Он бросил на меня хмурый взгляд, но потом ухмыльнулся.
— А храбрости тебе не занимать, надо отдать тебе должное. Ты неплохо смог за себя постоять там, у камня. Ума не приложу, как тебе удалось так складно все придумать. Взял их и огорошил. Когда Утер тебя сцапал, я за твою жизнь не дал бы и пары булавок. Как бы то ни было, ты обвел их вокруг пальца.
— Я сказал правду.
— О, конечно, конечно. Что ж, скоро ты сможешь еще раз поведать свою историю, и постарайся, чтоб звучала она поубедительней, а то он терпеть не может людей, которые попусту отнимают у него время, понимаешь?
— Сегодня?
— Вот именно. Сам узнаешь, если ты доживешь до утра, он не особенно много времени тратит на сон. И если уж на то пошло, так и принц Утер тоже; впрочем, он не то чтобы так уж трудится. Во всяком случае, он проводит ночи не над бумагами, а усилия, сколь огромными бы они ни были, предпочитает прилагать на другом поприще. Пошли.
Еще за несколько шагов до кухни в нос мне ударил запах горячей пищи, вскоре я услышал и шипение сковородок.
Кухня была просторной; она показалась столь же величественной, как обеденный зал во дворце деда в Уэльсе. Пол был выложен гладкой красной плиткой, а в торцах на возвышениях помещались огромные очаги. Вдоль стен протянулись разделочные столы, под которыми были сложены емкости с маслом и вином, а над ними — полки и стойки для утвари и блюд. Заспанный мальчишка у очага разогревал масло в сковороде на длинной ручке; в топке пылал уголь, на разогретой плите томился горшок с супом, на решетке потрескивали и плевались салом колбаски, а откуда-то доносился запах жарящегося цыпленка. Я заметил, что, несмотря на кажущееся неверие Кадала в мою историю, еду мне подали на самианской тарелке тонкой работы, с таких, наверное, ели за столом самого Амброзия, а вино налили в стеклянный кубок из красного, обливной майолики, кувшина с резной пробкой и табличкой «Запас». Постелили даже белую салфетку тонкого полотна.
Поваренок (его, верно, подняли, чтобы приготовить мне поесть) даже не поинтересовался, для кого он старается. Положив еду на тарелки, он торопливо выгреб золу из топки, чтобы утром плита была чистой, еще быстрее поскреб сковородки, а затем, взглядом попросив разрешения у Кадала, зевая, отправился досыпать. Кадал сам прислуживал мне, он даже принес свежего горячего хлеба из пекарни, где как раз испекли первую партию на утро. Суп представлял собой похлебку из моллюсков, которую едят в Малой Британии чуть ли не каждый день. От тарелки шел ароматный пар, и мне показалось, что я в жизни не ел такой вкуснятины, пока не попробовал цыплят, обжаренных в масле, с хрустящей корочкой, а потом колбаски: начиненные мясом, сдобренным специями и луком. Я насухо вытер тарелку свежим хлебом и замотал головой, когда Кадал подал мне блюдо с сушеными финиками, сыром и медовиками:
— Нет, спасибо.
— Наелся?
— Да, конечно. — Я отодвинул тарелку. — Лучше я ничего в жизни не ел.
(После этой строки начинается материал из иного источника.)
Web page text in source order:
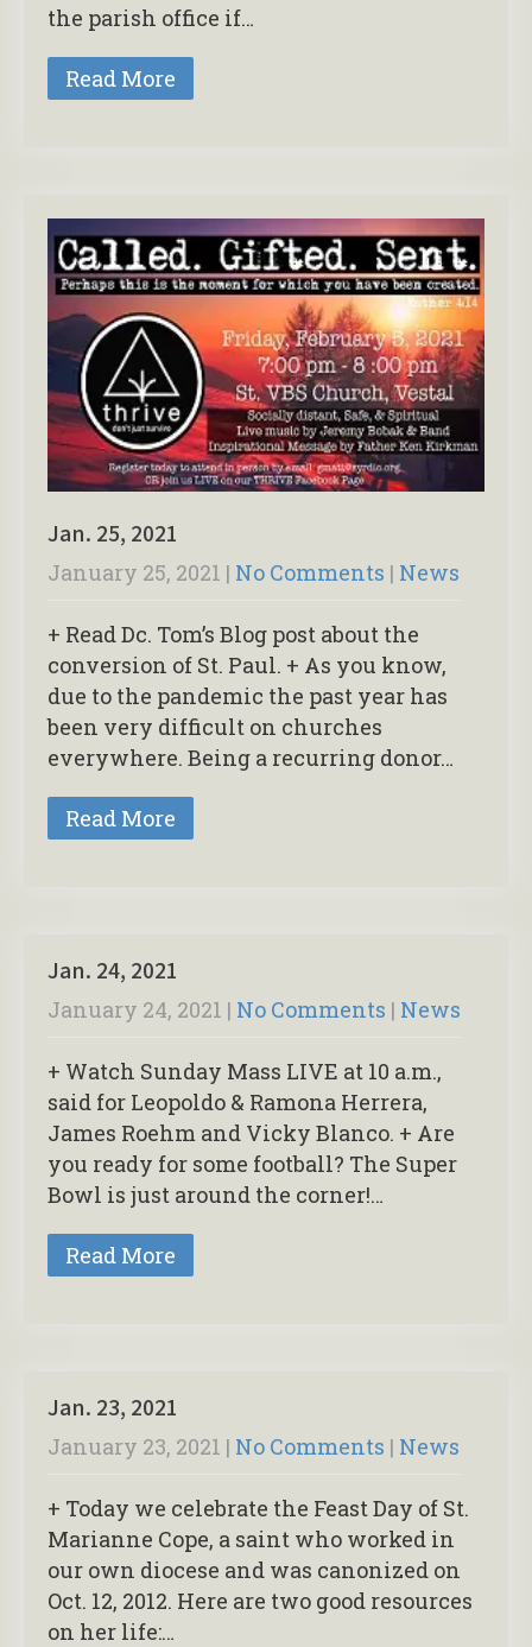
the parish office if…
Read More
Jan. 25, 2021
January 25, 2021 | No Comments | News
+ Read Dc. Tom’s Blog post about the
conversion of St. Paul. + As you know,
due to the pandemic the past year has
been very difficult on churches
everywhere. Being a recurring donor…
Read More
Jan. 24, 2021
January 24, 2021 | No Comments | News
+ Watch Sunday Mass LIVE at 10 a.m.,
said for Leopoldo & Ramona Herrera,
James Roehm and Vicky Blanco. + Are
you ready for some football? The Super
Bowl is just around the corner!…
Read More
Jan. 23, 2021
January 23, 2021 | No Comments | News
+ Today we celebrate the Feast Day of St.
Marianne Cope, a saint who worked in
our own diocese and was canonized on
Oct. 12, 2012. Here are two good resources
on her life:…
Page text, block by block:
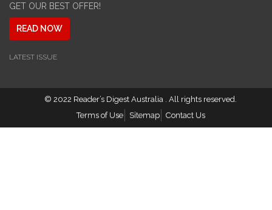
GET OUR BEST OFFER!
READ NOW
LATEST ISSUE
© 2022 Reader’s Digest Australia
. All rights reserved.
Terms of Use
Sitemap Contact Us
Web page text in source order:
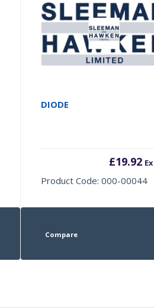
DIODE
£19.92
Product Code: 000-00044
Compare
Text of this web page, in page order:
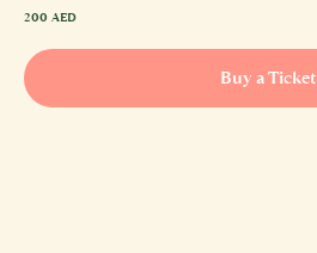
200 AED
Buy a Ticket
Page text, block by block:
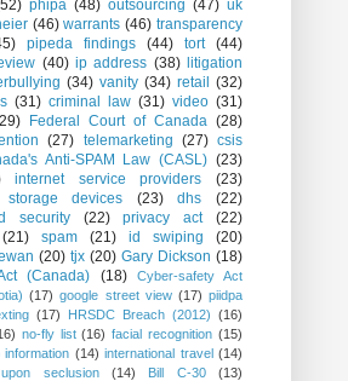
phipa (48) outsourcing (47) uk
(46) warrants (46) transparency
pipeda findings (44) tort
(44)
(40) ip address (38) litigation
(34) vanity (34) retail
(32)
(31) criminal law (31) video (31)
Federal Court of Canada (28)
(27) telemarketing (27) csis
Anti-SPAM Law (CASL) (23)
internet service providers
(23)
storage devices
(23) dhs
(22)
security
(22) privacy act
(22)
(21) spam (21) id swiping
(20)
(20) tjx (20) Gary Dickson (18)
(Canada)
(18)
Cyber-safety Act
(17) google street view (17) piidpa
(17) HRSDC Breach (2012) (16)
no-fly list (16) facial recognition (15)
(14) international travel (14)
seclusion
(14) Bill C-30 (13)
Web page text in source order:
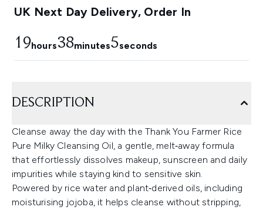
UK Next Day Delivery, Order In
19hours38minutes5seconds
DESCRIPTION
Cleanse away the day with the Thank You Farmer Rice
Pure Milky Cleansing Oil, a gentle, melt‑away formula
that effortlessly dissolves makeup, sunscreen and daily
impurities while staying kind to sensitive skin.
Powered by rice water and plant‑derived oils, including
moisturising jojoba, it helps cleanse without stripping,
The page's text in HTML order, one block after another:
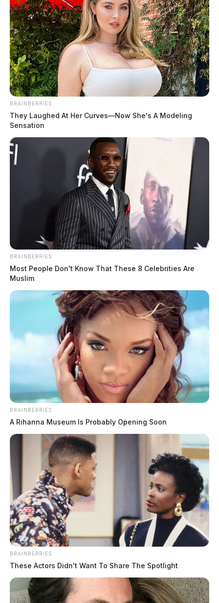
Fayette County baby shower draws
162 to Washington C.H.
by Connor DeWine, Staff Writer
August 7, 2026
Chillicothe Police Crime Log –
August 6, 2026
The Guardian
August 7, 2026
Ross Co. Sheriff Crime Log – August
6, 2026
by The Guardian
BRAINBERRIES
They Laughed At Her Curves—Now She's A Modeling
Sensation
BRAINBERRIES
Most People Don't Know That These 8 Celebrities Are
Muslim
BRAINBERRIES
A Rihanna Museum Is Probably Opening Soon
BRAINBERRIES
These Actors Didn't Want To Share The Spotlight
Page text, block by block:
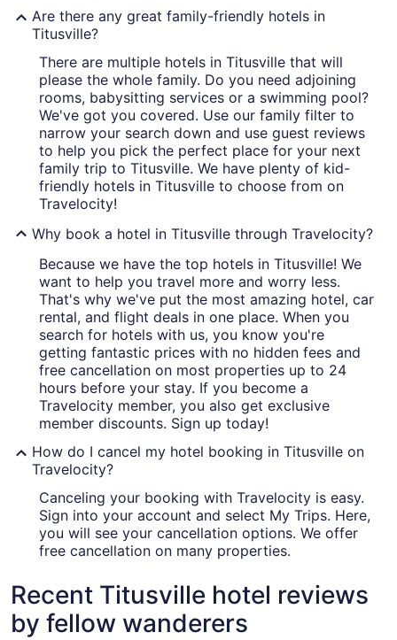
Are there any great family-friendly hotels in
Titusville?
There are multiple hotels in Titusville that will
please the whole family. Do you need adjoining
rooms, babysitting services or a swimming pool?
We've got you covered. Use our family filter to
narrow your search down and use guest reviews
to help you pick the perfect place for your next
family trip to Titusville. We have plenty of kid-
friendly hotels in Titusville to choose from on
Travelocity!
Why book a hotel in Titusville through Travelocity?
Because we have the top hotels in Titusville! We
want to help you travel more and worry less.
That's why we've put the most amazing hotel, car
rental, and flight deals in one place. When you
search for hotels with us, you know you're
getting fantastic prices with no hidden fees and
free cancellation on most properties up to 24
hours before your stay. If you become a
Travelocity member, you also get exclusive
member discounts. Sign up today!
How do I cancel my hotel booking in Titusville on
Travelocity?
Canceling your booking with Travelocity is easy.
Sign into your account and select My Trips. Here,
you will see your cancellation options. We offer
free cancellation on many properties.
Recent Titusville hotel reviews
by fellow wanderers
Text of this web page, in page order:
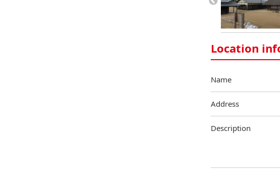
Location
Name
Address
Description
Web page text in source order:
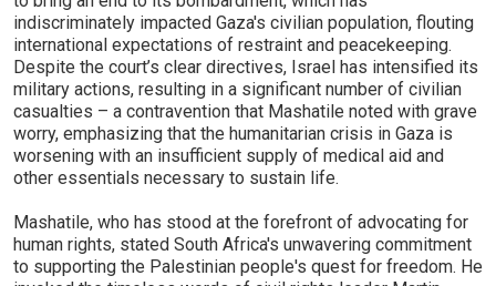
indiscriminately impacted Gaza's civilian population, flouting
international expectations of restraint and peacekeeping.
Despite the court’s clear directives, Israel has intensified its
military actions, resulting in a significant number of civilian
casualties – a contravention that Mashatile noted with grave
worry, emphasizing that the humanitarian crisis in Gaza is
worsening with an insufficient supply of medical aid and
other essentials necessary to sustain life.
Mashatile, who has stood at the forefront of advocating for
human rights, stated South Africa's unwavering commitment
to supporting the Palestinian people's quest for freedom. He
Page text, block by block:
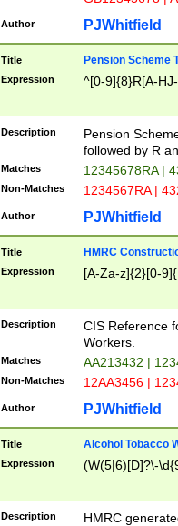
Author PJWhitfield
Title Pension Scheme
Expression ^[0-9]{8}R[A-
Description
Pension
followed by R
Matches 12345678RA |
Non-Matches 1234567RA |
Author PJWhitfield
Title HMRC
Expression [A-Za-z]{2}[0-
Description
CIS Reference
Workers.
Matches AA213432 |
Non-Matches 12AA3456 |
Author PJWhitfield
Title Alcohol Tobacco
Expression (W(5|6)[D]?\-
Description
HMRC

Благодарю.
— Что ж, правду говорят, что голод — лучшая приправа. Хотя я и допускаю, что кормят здесь неплохо.
Кадал принес воды и полотенце и подождал, пока я вымою и оботру руки.
— Теперь даже я готов поверить в то, что ты нарассказывал.
— Что ты имеешь в виду? — посмотрел я на него.
— На кухне таким манерам не обучают, это уж точно. Готов? Тогда пошли; Амброзий приказал побеспокоить его, даже если он будет занят.